Radio Zamaneh, based in Amsterdam, cited an anonymous source who claimed that the teenager was "physically pushed by enforcers of the hijab" after she entered the train without wearing a headscarf, resulting in her hitting her head on an iron pole.
On Tuesday night, Hengaw shared a photo on X, formerly known as Twitter, purporting to be of Armita in an unconscious state in the hospital. The photo shows a girl with short hair lying on her back in a hospital bed with her head bandaged and connected to what appears to be a breathing tube.
Furthermore, the rights group stated that it had received information indicating that Armita's parents had been interviewed by the state news agency, Irna, "in the presence of high-ranking security officers under considerable pressure at Fajr Hospital."
Irna reported Armita's mother as stating that they had viewed the CCTV footage and acknowledged that the incident on Sunday was an "accident."
I think my daughter's blood pressure dropped, I am not too sure, I think they have said her pressure dropped.- Armita's mother
Masood Dorosti, the managing director of the Tehran metro, has refuted any claims of "verbal or physical conflict" occurring between Armita and either passengers or metro officials.
"Some rumors about a confrontation with metro agents... are not true and CCTV footage refutes this claim," he told Irna.
The footage reportedly depicts Armita, who had her hair uncovered, entering a train on the platform alongside two other girls. Shortly after, one of the girls exits the train and stoops down.
Following this, several passengers, along with the girl who exited, are observed assisting an unconscious Armita by holding her arms and legs and subsequently laying her down on the platform.
Certain Iranian social media users pointed out that the video released by authorities only captured the platform and did not provide any footage from inside the train. Additionally, no footage from the entrance to the station, where inspections related to hijabs may occur, was made available.
These observers drew parallels between this incident and the case of Mahsa Amini, a 22-year-old Kurdish woman who tragically passed away in custody in September 2022 after being detained by morality police in Tehran on allegations of wearing her hijab "improperly." Witnesses asserted that she had been subjected to physical abuse by officers, although authorities attributed her death to pre-existing medical conditions.
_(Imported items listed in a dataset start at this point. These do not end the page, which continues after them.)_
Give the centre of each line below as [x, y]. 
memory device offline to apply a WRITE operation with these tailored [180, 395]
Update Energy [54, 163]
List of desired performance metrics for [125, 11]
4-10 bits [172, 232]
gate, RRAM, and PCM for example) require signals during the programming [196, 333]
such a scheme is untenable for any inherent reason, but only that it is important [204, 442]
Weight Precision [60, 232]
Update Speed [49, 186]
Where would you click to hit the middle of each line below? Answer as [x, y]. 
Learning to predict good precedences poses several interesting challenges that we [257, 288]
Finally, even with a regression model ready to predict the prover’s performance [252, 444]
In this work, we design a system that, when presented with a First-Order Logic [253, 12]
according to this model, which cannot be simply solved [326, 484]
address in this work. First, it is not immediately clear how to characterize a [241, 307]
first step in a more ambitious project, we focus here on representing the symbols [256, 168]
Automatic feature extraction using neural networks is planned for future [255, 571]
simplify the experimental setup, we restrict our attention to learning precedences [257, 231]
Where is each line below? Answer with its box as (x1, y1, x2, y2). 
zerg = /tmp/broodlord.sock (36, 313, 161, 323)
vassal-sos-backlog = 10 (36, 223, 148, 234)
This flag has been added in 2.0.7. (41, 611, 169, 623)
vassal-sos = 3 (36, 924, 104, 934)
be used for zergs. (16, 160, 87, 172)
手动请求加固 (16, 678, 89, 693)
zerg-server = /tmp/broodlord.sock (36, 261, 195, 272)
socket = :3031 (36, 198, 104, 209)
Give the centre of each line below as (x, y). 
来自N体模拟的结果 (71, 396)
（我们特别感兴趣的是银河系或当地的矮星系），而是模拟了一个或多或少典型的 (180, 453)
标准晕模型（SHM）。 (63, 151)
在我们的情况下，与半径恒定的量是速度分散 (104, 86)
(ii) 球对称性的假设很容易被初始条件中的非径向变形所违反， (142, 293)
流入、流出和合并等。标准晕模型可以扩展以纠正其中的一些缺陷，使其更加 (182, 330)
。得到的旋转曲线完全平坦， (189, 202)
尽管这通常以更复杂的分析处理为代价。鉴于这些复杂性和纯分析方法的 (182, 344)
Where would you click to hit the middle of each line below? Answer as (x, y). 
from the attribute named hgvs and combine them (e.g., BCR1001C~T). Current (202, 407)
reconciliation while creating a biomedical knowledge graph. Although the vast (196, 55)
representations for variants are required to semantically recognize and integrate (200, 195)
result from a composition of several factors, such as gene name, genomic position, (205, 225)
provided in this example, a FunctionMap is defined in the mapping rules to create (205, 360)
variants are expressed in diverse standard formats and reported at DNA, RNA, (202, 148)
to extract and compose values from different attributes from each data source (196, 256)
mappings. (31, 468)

The release of CCTV footage depicting Amini collapsing at a detention center, along with a photograph of her in the hospital, triggered outrage among many Iranians. This eventually led to anti-government protests erupting across the nation when she died after three days in a coma.
In the aftermath of Mahsa Amini's death, a violent crackdown by security forces resulted in hundreds of casualties and the detention of thousands more. One year later, the protests have largely subsided, but occasional demonstrations persist, and many girls and women have chosen to openly defy the dress code by not covering their hair in public.